I repeated the very good advice which I had already given him, but he refused to follow it. I think he considered that he had already said too much, and he quite obviously attempted to minimise it. He said that perhaps he had expressed himself too strongly. It was quite possible for a small family to live happily and cheerfully together even in so desolate a spot as Felonsdene. There was plenty to do. Mala had her baby and the house to look after. He had the outdoor work. If he wanted to see what the rest of the world was doing, he could always go into Helmstone; there were plenty of hotels there where he could get a drink and a game of billiards.

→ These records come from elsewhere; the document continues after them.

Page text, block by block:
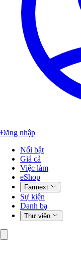
Đăng nhập
Nổi bật
Giá cả
Việc làm
eShop
Farmext
Sự kiện
Danh bạ
Thư viện
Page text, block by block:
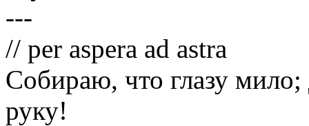
---
// per aspera ad astra
Собираю, что глазу
руку!
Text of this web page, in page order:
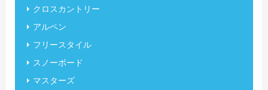
クロスカントリー
アルペン
フリースタイル
スノーボード
マスターズ
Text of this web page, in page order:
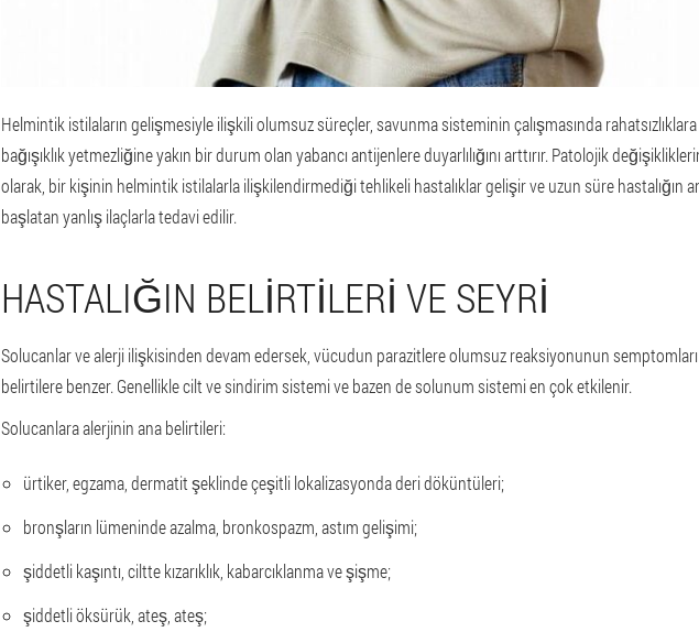
Helmintik istilaların gelişmesiyle ilişkili olumsuz süreçler, savunma sisteminin çalışmasında
bağışıklık yetmezliğine yakın bir durum olan yabancı antijenlere duyarlılığını arttırır. Patolojik
olarak, bir kişinin helmintik istilalarla ilişkilendirmediği tehlikeli hastalıklar gelişir ve uzun süre hastalığın
başlatan yanlış ilaçlarla tedavi edilir.
HASTALIĞIN BELIRTILERI VE SEYRI
Solucanlar ve alerji ilişkisinden devam edersek, vücudun parazitlere olumsuz reaksiyonunun
belirtilere benzer. Genellikle cilt ve sindirim sistemi ve bazen de solunum sistemi en çok etkilenir.
Solucanlara alerjinin ana belirtileri:
ürtiker, egzama, dermatit şeklinde çeşitli lokalizasyonda deri döküntüleri;
bronşların lümeninde azalma, bronkospazm, astım gelişimi;
şiddetli kaşıntı, ciltte kızarıklık, kabarcıklanma ve şişme;
şiddetli öksürük, ateş, ateş;
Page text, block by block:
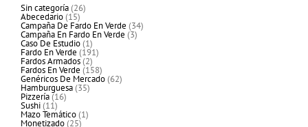
Sin categoría 2626
productos
Abecedario 1515
productos
Campaña De Fardo En Verde 3434
productos
Campaña En Fardo En Verde 33
productos
Caso De Estudio 11
producto
Fardo En Verde 191191
productos
Fardos Armados 22
productos
Fardos En Verde 158158
productos
Genéricos De Mercado 6262
productos
Hamburguesa 3535
productos
Pizzería 1616
productos
Sushi 1111
productos
Mazo Temático 11
producto
Monetizado 2525
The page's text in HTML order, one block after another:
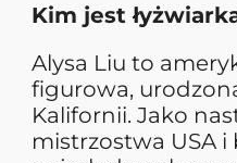
Kim jest
Alysa Liu to
figurowa,
Kalifornii. Jako
mistrzostwa USA i
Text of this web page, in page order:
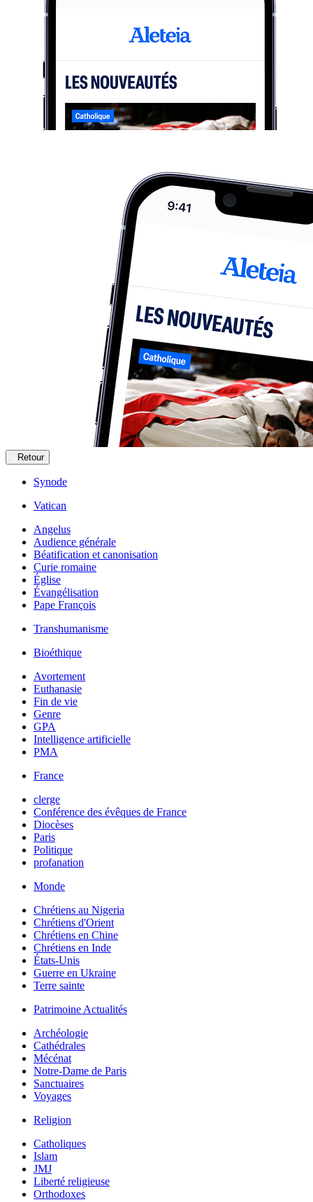
Retour
Synode
Vatican
Angelus
Audience générale
Béatification et canonisation
Curie romaine
Église
Évangélisation
Pape François
Transhumanisme
Bioéthique
Avortement
Euthanasie
Fin de vie
Genre
GPA
Intelligence artificielle
PMA
France
clerge
Conférence des évêques de France
Diocèses
Paris
Politique
profanation
Monde
Chrétiens au Nigeria
Chrétiens d'Orient
Chrétiens en Chine
Chrétiens en Inde
États-Unis
Guerre en Ukraine
Terre sainte
Patrimoine Actualités
Archéologie
Cathédrales
Mécénat
Notre-Dame de Paris
Sanctuaires
Voyages
Religion
Catholiques
Islam
JMJ
Liberté religieuse
Orthodoxes
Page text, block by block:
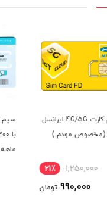
سیم کارت همراه اول FDD
با 300 گیگ اینترنت شش
ماهه ( مخصوص مودم )
3,100,000
2,890,000
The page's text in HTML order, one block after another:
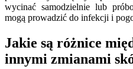
wycinać samodzielnie lub
mogą prowadzić do infekcji i
Jakie są różnice
innymi zmianami
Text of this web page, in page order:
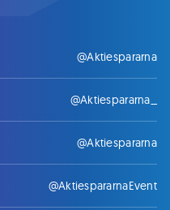
@Aktiespararna
@Aktiespararna_
@Aktiespararna
@AktiespararnaEvent
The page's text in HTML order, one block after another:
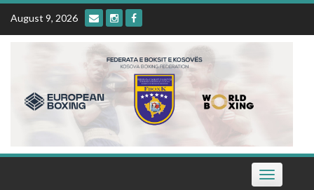
Skip
content
August 9, 2026
Toggle
navigation
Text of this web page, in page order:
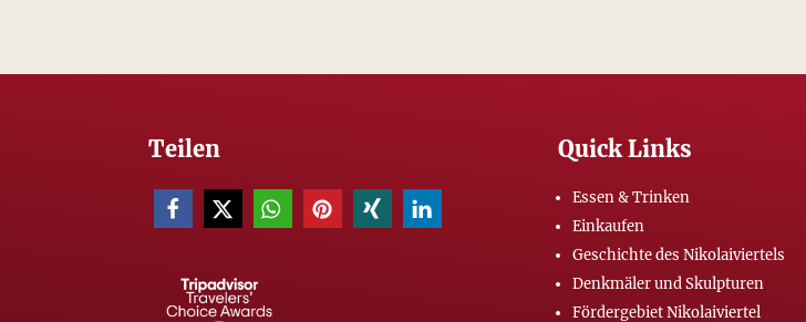
Teilen Quick Links
Essen & Trinken
Einkaufen
Geschichte des Nikolaiviertels
Denkmäler und Skulpturen
Fördergebiet Nikolaiviertel
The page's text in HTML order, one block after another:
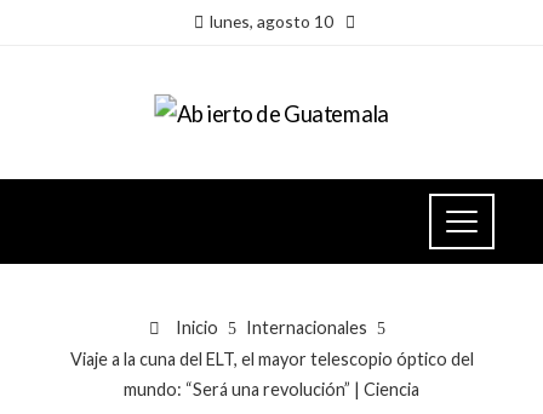
lunes, agosto 10
Inicio
Internacionales
Viaje a la cuna del ELT, el mayor telescopio óptico del
mundo: “Será una revolución” | Ciencia
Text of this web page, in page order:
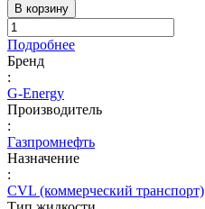
В корзину
Подробнее
Бренд
:
G-Energy
Производитель
:
Газпромнефть
Назначение
:
CVL (коммерческий транспорт)
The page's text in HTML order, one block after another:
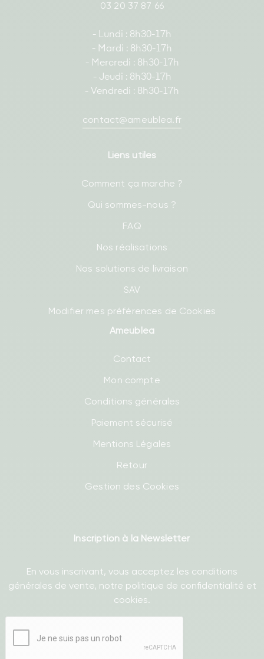
03 20 37 87 66
- Lundi : 8h30-17h
- Mardi : 8h30-17h
- Mercredi : 8h30-17h
- Jeudi : 8h30-17h
- Vendredi : 8h30-17h
contact@ameublea.fr
Liens utiles
Comment ça marche ?
Qui sommes-nous ?
FAQ
Nos réalisations
Nos solutions de livraison
SAV
Modifier mes préférences de Cookies
Ameublea
Contact
Mon compte
Conditions générales
Paiement sécurisé
Mentions Légales
Retour
Gestion des Cookies
Inscription à la Newsletter
En vous inscrivant, vous acceptez les conditions
générales de vente, notre politique de confidentialité et
cookies.
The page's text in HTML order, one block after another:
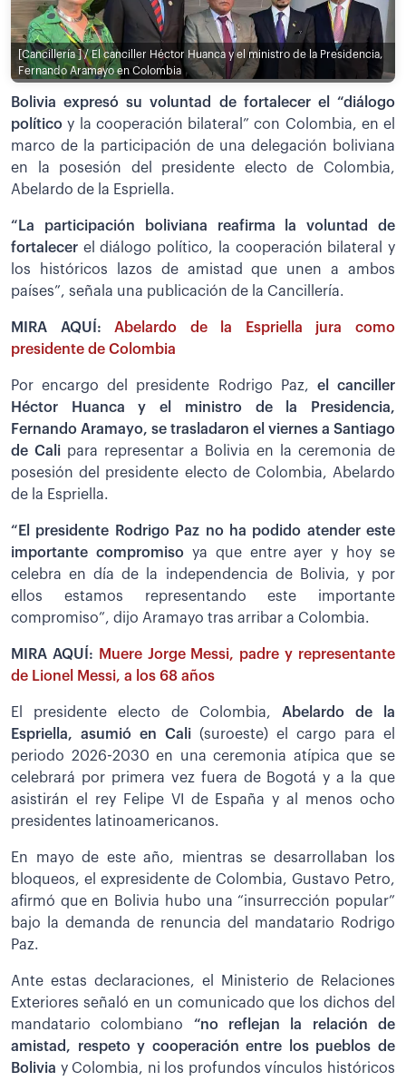
[Cancillería ] / El canciller Héctor Huanca y el ministro de la Presidencia,
Fernando Aramayo en Colombia
Bolivia expresó su voluntad de fortalecer el “diálogo
políticoy la cooperación bilateral” con Colombia, en el
marco de la participación de una delegación boliviana
en la posesión del presidente electo de Colombia,
Abelardo de la Espriella.
“La participación boliviana reafirma la voluntad de
fortalecer el diálogo político, la cooperación bilateral y
los históricos lazos de amistad que unen a ambos
países”, señala una publicación de la Cancillería.
MIRA AQUÍ:Abelardo de la Espriella jura como
presidente de Colombia
Por encargo del presidente Rodrigo Paz, el canciller
Héctor Huanca y el ministro de la Presidencia,
Fernando Aramayo, se trasladaron el viernes a Santiago
de Cali para representar a Bolivia en la ceremonia de
posesión del presidente electo de Colombia, Abelardo
de la Espriella.
“El presidente Rodrigo Paz no ha podido atender este
importante compromisoya que entre ayer y hoy se
celebra en día de la independencia de Bolivia, y por
ellos estamos representando este importante
compromiso”, dijo Aramayo tras arribar a Colombia.
MIRA AQUÍ:
Muere Jorge Messi, padre y representante
de Lionel Messi, a los 68 años
El presidente electo de Colombia, Abelardo de la
Espriella, asumió en Cali (suroeste) el cargo para el
periodo 2026-2030 en una ceremonia atípica que se
celebrará por primera vez fuera de Bogotá y a la que
asistirán el rey Felipe VI de España y al menos ocho
presidentes latinoamericanos.
En mayo de este año, mientras se desarrollaban los
bloqueos, el expresidente de Colombia, Gustavo Petro,
afirmó que en Bolivia hubo una “insurrección popular”
bajo la demanda de renuncia del mandatario Rodrigo
Paz.
Ante estas declaraciones, el Ministerio de Relaciones
Exteriores señaló en un comunicado que los dichos del
mandatario colombiano “no reflejan la relación de
amistad, respeto y cooperación entre los pueblos de
Bolivia y Colombia, ni los profundos vínculos históricos
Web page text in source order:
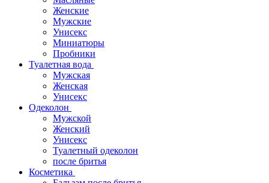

When I told him what Ball professed to have seen and heard he got rather angry. It was all a lie. Ball had never been near the place. But a few minutes afterwards he said: "I wish I'd let the dog get him."
It was all intended to be very reassuring. But it was not candid and it was vaguely disquieting. It occurred to me to pay a visit one night secretly to Felonsdene to see if I could make out what was going on. But my practice in Helmstone was too heavy to leave leisure for nocturnal expeditions of that sort; besides, it was no business of mine.
Tarn paid my bill—he wanted to pay twice as much—and I regarded the incident as closed. If I were called in again I thought it likely that it would be to certify the lunacy of either Tarn or his wife.
But the incident was reopened a little less than a year later, and not in the way that I had expected.